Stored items
<<<<

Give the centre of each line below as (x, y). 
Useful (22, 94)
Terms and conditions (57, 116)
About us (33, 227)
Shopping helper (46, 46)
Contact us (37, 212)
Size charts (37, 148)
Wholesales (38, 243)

>>>>

Exercise directions: Transcribe the data in full, keeping every detail.

Exercise solution:
Give the centre of each line below as (x, y). 
Useful (22, 94)
Terms and conditions (57, 116)
About us (33, 227)
Shopping helper (46, 46)
Contact us (37, 212)
Size charts (37, 148)
Wholesales (38, 243)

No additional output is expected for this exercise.